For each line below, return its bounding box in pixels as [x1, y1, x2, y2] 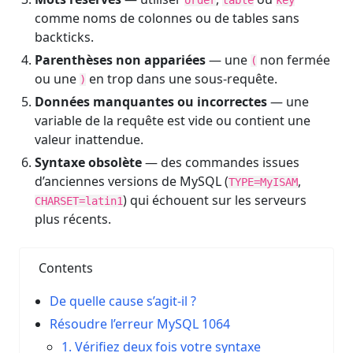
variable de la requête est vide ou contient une [35, 112, 310, 129]
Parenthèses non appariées [35, 51, 206, 69]
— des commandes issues [142, 154, 299, 171]
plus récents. [35, 210, 111, 228]
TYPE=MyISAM [229, 176, 298, 188]
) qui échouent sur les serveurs [123, 191, 307, 209]
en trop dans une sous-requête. [86, 70, 277, 87]
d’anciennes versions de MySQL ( [35, 173, 229, 190]
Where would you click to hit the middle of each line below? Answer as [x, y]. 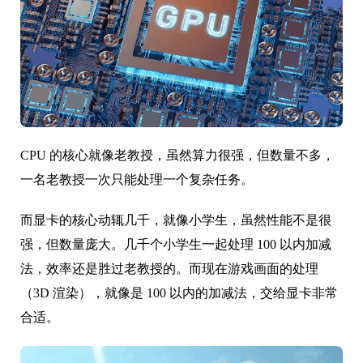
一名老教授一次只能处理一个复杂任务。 [137, 179]
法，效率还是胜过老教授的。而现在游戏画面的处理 [169, 268]
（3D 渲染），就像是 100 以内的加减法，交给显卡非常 [179, 293]
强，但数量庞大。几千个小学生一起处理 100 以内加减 [176, 244]
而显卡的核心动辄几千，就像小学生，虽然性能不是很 [176, 220]
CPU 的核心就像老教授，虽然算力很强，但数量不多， [177, 155]

What you are asked to do —
If a line in the entries above has the word "requête", copy it.

Solution to the problem —
variable de la requête est vide ou contient une [35, 112, 310, 129]
en trop dans une sous-requête. [86, 70, 277, 87]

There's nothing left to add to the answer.